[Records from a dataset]
□ □ □ □

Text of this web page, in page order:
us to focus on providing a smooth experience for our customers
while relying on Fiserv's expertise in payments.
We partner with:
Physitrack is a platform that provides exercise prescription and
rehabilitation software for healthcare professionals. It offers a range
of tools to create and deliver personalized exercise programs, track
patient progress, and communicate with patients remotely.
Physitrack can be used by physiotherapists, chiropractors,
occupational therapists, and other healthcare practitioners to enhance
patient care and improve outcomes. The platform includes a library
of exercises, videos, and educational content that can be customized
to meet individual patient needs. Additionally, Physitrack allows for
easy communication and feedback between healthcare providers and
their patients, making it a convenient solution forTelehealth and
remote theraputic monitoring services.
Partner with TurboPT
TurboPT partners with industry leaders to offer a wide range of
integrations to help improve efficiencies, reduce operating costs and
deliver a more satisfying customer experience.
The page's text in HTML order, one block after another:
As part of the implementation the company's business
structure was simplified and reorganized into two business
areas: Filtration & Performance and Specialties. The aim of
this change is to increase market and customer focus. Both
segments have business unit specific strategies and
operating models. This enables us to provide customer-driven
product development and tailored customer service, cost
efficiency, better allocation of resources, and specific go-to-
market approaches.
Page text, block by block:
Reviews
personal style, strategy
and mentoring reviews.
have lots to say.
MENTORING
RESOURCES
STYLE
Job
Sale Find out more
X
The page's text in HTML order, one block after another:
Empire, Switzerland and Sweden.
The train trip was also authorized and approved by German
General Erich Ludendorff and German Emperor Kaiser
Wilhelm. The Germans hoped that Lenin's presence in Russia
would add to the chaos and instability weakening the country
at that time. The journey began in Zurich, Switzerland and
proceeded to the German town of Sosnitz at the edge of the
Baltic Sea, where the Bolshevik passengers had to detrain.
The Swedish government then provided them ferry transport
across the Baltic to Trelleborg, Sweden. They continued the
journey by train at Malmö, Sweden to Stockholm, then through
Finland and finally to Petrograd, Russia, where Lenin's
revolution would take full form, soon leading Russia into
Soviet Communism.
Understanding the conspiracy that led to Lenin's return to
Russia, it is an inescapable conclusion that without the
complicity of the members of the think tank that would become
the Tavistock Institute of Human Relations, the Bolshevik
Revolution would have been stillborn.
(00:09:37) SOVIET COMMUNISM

□ □ □ □

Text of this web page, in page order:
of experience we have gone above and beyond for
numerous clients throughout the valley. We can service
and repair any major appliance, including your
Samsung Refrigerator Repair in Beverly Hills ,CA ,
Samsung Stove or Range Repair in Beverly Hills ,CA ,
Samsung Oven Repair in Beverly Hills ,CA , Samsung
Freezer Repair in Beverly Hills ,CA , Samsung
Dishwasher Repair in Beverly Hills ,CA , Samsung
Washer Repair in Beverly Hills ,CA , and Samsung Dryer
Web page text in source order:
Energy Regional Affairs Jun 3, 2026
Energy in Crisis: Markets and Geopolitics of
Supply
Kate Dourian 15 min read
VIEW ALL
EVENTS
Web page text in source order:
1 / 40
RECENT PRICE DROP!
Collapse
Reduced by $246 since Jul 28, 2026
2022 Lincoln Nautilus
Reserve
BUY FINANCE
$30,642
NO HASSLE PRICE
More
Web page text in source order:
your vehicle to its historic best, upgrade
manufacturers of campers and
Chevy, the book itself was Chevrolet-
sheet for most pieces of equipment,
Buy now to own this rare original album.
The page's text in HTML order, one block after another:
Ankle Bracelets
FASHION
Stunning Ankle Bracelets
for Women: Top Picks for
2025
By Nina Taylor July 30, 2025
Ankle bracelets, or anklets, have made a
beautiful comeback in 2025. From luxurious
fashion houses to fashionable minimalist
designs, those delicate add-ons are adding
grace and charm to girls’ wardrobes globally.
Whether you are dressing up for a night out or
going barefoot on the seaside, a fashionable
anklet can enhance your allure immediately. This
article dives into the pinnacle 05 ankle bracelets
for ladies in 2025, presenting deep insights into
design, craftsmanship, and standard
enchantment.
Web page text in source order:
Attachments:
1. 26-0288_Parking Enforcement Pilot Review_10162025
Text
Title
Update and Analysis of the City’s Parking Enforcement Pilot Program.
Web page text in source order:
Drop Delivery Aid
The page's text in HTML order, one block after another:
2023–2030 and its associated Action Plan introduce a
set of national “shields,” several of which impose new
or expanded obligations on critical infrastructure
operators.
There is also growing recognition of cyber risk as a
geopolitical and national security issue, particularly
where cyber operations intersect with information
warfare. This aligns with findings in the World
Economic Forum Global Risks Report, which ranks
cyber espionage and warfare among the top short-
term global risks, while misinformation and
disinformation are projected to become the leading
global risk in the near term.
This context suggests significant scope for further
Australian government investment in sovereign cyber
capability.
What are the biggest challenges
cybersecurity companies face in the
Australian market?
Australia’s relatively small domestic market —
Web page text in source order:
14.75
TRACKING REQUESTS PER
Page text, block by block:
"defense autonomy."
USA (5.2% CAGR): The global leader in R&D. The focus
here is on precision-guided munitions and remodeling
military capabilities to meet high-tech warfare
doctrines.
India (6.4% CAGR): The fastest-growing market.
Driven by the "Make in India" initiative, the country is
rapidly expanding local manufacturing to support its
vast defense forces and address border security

□ □ □ □

INSTRUCTIONS FOR THE TASK: With the line holding "grace and charm to girls’ wardrobes globally." as the first and the line holding "vast defense forces" as the last, set down that range of the entries above exactly, and nothing else.

RESULT OF THE TASK:
grace and charm to girls’ wardrobes globally.
Whether you are dressing up for a night out or
going barefoot on the seaside, a fashionable
anklet can enhance your allure immediately. This
article dives into the pinnacle 05 ankle bracelets
for ladies in 2025, presenting deep insights into
design, craftsmanship, and standard
enchantment.
Web page text in source order:
Attachments:
1. 26-0288_Parking Enforcement Pilot Review_10162025
Text
Title
Update and Analysis of the City’s Parking Enforcement Pilot Program.
Web page text in source order:
Drop Delivery Aid
The page's text in HTML order, one block after another:
2023–2030 and its associated Action Plan introduce a
set of national “shields,” several of which impose new
or expanded obligations on critical infrastructure
operators.
There is also growing recognition of cyber risk as a
geopolitical and national security issue, particularly
where cyber operations intersect with information
warfare. This aligns with findings in the World
Economic Forum Global Risks Report, which ranks
cyber espionage and warfare among the top short-
term global risks, while misinformation and
disinformation are projected to become the leading
global risk in the near term.
This context suggests significant scope for further
Australian government investment in sovereign cyber
capability.
What are the biggest challenges
cybersecurity companies face in the
Australian market?
Australia’s relatively small domestic market —
Web page text in source order:
14.75
TRACKING REQUESTS PER
Page text, block by block:
"defense autonomy."
USA (5.2% CAGR): The global leader in R&D. The focus
here is on precision-guided munitions and remodeling
military capabilities to meet high-tech warfare
doctrines.
India (6.4% CAGR): The fastest-growing market.
Driven by the "Make in India" initiative, the country is
rapidly expanding local manufacturing to support its
vast defense forces and address border security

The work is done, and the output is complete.